Court documents show how the FBI pored over his financial transactions and found payments totalling $8,700 sent by people allegedly linked with ISIL.

At first Elshinawy said the money had been sent by his mother, then that it was to buy an iPhone for a friend. Eventually he admitted that his childhood friend had contacted him to put him in touch with an unnamed ISIL member.

To cover his tracks, he pretended to sell printers on eBay and received the money via PayPal from a British company named in the affidavit as Ibacstel Electronics.

He said he was instructed to use the proceeds for “operational purposes” which he understood to mean “causing destruction or conducting a terrorist attack in the US”.

But he insisted he had no such intention and was instead keeping the money for himself.

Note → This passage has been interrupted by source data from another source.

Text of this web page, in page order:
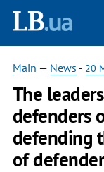
Main — News - 20
The
defenders
defending
of
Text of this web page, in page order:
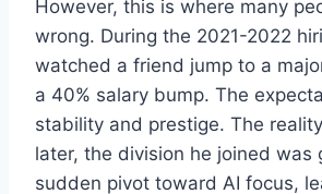
However, this is where many
wrong. During the 2021-2022
watched a friend jump to a
a 40% salary bump. The
stability and prestige. The
later, the division he joined was
sudden pivot toward AI focus,
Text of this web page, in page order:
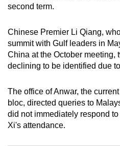
second term.
Chinese Premier Li Qiang,
summit with Gulf leaders in
China at the October meeting,
declining to be identified due
The office of Anwar, the
bloc, directed queries to
did not immediately respond
Xi's attendance.
mobile
Upgraded
but
having
issues?
Contact
us
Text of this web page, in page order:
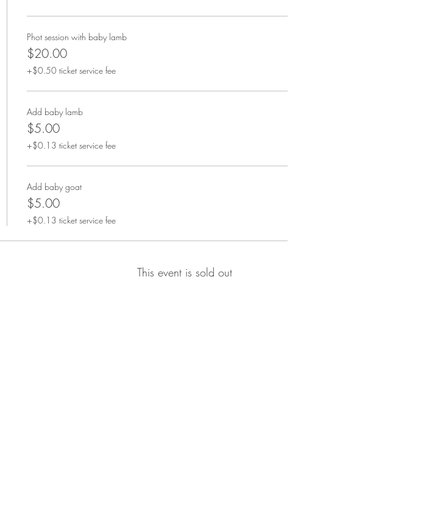
Phot session with baby lamb
$20.00
+$0.50 ticket service fee
Add baby lamb
$5.00
+$0.13 ticket service fee
Add baby goat
$5.00
+$0.13 ticket service fee
This event is sold out
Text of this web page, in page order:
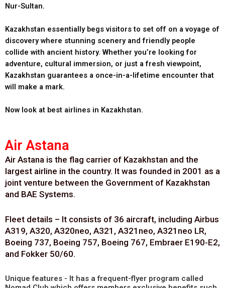
Nur-Sultan.
Kazakhstan essentially begs visitors to set off on a voyage of
discovery where stunning scenery and friendly people
collide with ancient history. Whether you’re looking for
adventure, cultural immersion, or just a fresh viewpoint,
Kazakhstan guarantees a once-in-a-lifetime encounter that
will make a mark.
Now look at best airlines in Kazakhstan.
Air Astana
Air Astana is the flag carrier of Kazakhstan and the
largest airline in the country. It was founded in 2001 as a
joint venture between the Government of Kazakhstan
and BAE Systems.
Fleet details – It consists of 36 aircraft, including Airbus
A319, A320, A320neo, A321, A321neo, A321neo LR,
Boeing 737, Boeing 757, Boeing 767, Embraer E190-E2,
and Fokker 50/60.
Unique features - It has a frequent-flyer program called
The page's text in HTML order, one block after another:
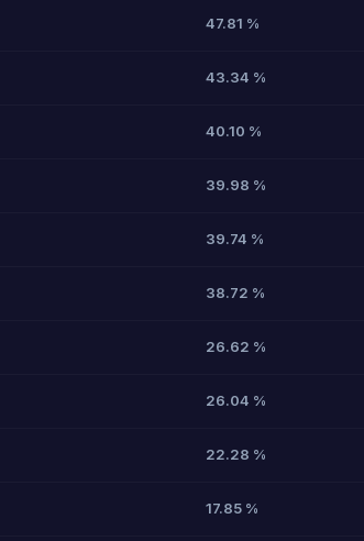
47.81 %
43.34 %
40.10 %
39.98 %
39.74 %
38.72 %
26.62 %
26.04 %
22.28 %
17.85 %
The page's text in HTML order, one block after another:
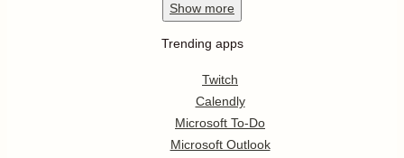
Show more
Trending apps
Twitch
Calendly
Microsoft To-Do
Microsoft Outlook
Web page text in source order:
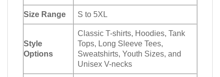
Size Range S to 5XL
Style
Options
Classic T-shirts, Hoodies, Tank
Tops, Long Sleeve Tees,
Sweatshirts, Youth Sizes, and
Unisex V-necks
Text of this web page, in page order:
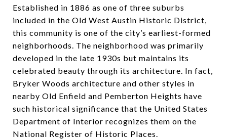
Established in 1886 as one of three suburbs
included in the Old West Austin Historic District,
this community is one of the city’s earliest-formed
neighborhoods. The neighborhood was primarily
developed in the late 1930s but maintains its
celebrated beauty through its architecture. In fact,
Bryker Woods architecture and other styles in
nearby Old Enfield and Pemberton Heights have
such historical significance that the United States
Department of Interior recognizes them on the
National Register of Historic Places.
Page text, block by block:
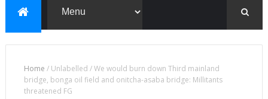
Home /Unlabelled /We would burn down Third mainland
bridge, bonga oil field and onitcha-asaba bridge: Millitants
threatened FG
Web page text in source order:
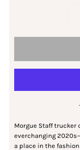
Morgue Staff trucker
everchanging
a place in the
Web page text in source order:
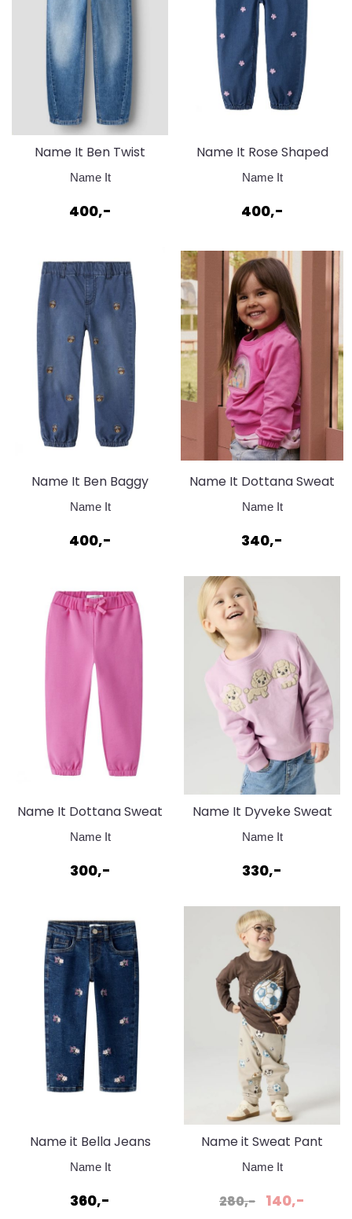
Name It Ben Twist
Jeans 2490 Medium
Name It
400,-
Name It Rose Shaped
Jeans Dark Blue
Name It
400,-
Name It Ben Baggy
Jeans Dark Blue
Name It
400,-
Name It Dottana Sweat
Strawberry Moon
Name It
340,-
Name It Dottana Sweat
Pant Strawberry Moon
Name It
300,-
Name It Dyveke Sweat
Mauve Mist
Name It
330,-
Name it Bella Jeans
Denim blue flower
Name It
360,-
Name it Sweat Pant
Pure Cashmere
Name It
280,- 140,-
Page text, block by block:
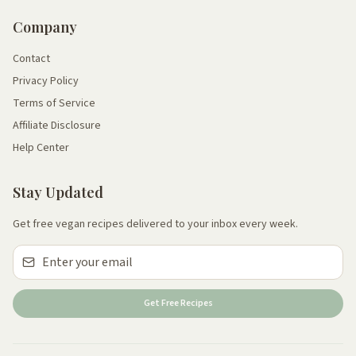
Company
Contact
Privacy Policy
Terms of Service
Affiliate Disclosure
Help Center
Stay Updated
Get free vegan recipes delivered to your inbox every week.
Get Free Recipes

“Rather he claimed he saw an opportunity to make money and take it from ‘thieves’ and felt that the FBI should reward him for what he had done,” reads the FBI affidavit.

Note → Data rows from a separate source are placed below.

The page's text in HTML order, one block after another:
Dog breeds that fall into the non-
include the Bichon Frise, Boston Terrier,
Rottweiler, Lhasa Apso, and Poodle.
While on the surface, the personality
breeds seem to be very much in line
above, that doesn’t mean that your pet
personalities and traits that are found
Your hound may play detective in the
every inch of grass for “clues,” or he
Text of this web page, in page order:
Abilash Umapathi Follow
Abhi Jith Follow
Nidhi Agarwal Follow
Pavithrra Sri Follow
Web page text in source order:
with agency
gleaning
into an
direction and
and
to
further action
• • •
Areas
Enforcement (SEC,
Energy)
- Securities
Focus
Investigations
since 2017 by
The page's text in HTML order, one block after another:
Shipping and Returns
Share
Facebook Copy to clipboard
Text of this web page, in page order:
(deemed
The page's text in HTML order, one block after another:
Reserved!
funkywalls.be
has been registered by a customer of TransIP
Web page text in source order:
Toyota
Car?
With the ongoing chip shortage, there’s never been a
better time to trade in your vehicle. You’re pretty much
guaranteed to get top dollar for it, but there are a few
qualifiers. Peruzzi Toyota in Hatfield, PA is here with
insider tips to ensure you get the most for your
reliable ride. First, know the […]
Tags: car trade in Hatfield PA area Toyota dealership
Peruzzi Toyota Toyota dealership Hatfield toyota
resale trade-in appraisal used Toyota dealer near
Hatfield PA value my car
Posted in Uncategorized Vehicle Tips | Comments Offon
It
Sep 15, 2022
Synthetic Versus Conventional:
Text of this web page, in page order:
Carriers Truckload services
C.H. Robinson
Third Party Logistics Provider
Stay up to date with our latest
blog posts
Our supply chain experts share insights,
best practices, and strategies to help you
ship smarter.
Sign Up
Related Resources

At the weekend it emerged that the man behind the money transfer scheme was Siful Sujan, a mid-ranking ISIL figure who led the group’s hacking campaign and efforts to defeat surveillance by Western spy agencies.

He is believed to have left the UK — where he ran his business in Cardiff — for Syria some time in 2014. He was killed in a drone strike in December 2015 at about the same time Elshinawy was arrested.

A spokesman for eBay said the company has “zero tolerance for criminal activity on our marketplace and we worked with law enforcement to bring this individual to justice.”

Court documents laid out the communications between Elshinawy, who grew up in Egypt before arriving in the US, and his childhood friend who had been charged with terrorism offences.

Investigators said their messages by email and social media included discussing their allegiance to Isis, the importance of dying a martyr, references to plans for a terrorist attack and how to build an explosive device.

“Elshinawy also told his childhood friend that he was indebted to him for showing him the way to martyrdom, and that his childhood friend should continue to fight,” reads the criminal complaint.

Elshinawy is due to be sentenced in November.

At the time of his arrest, prosecutors said they had made a major breakthrough in unravelling financial networks linked to Isis.

“This case demonstrates how terrorists exploit modern technology to inculcate sympathisers and build hidden networks, but federal agents and prosecutors are working tirelessly and using every available lawful tool to disrupt their evil schemes,” said Rod Rosenstein, the then US attorney prosecuting the case.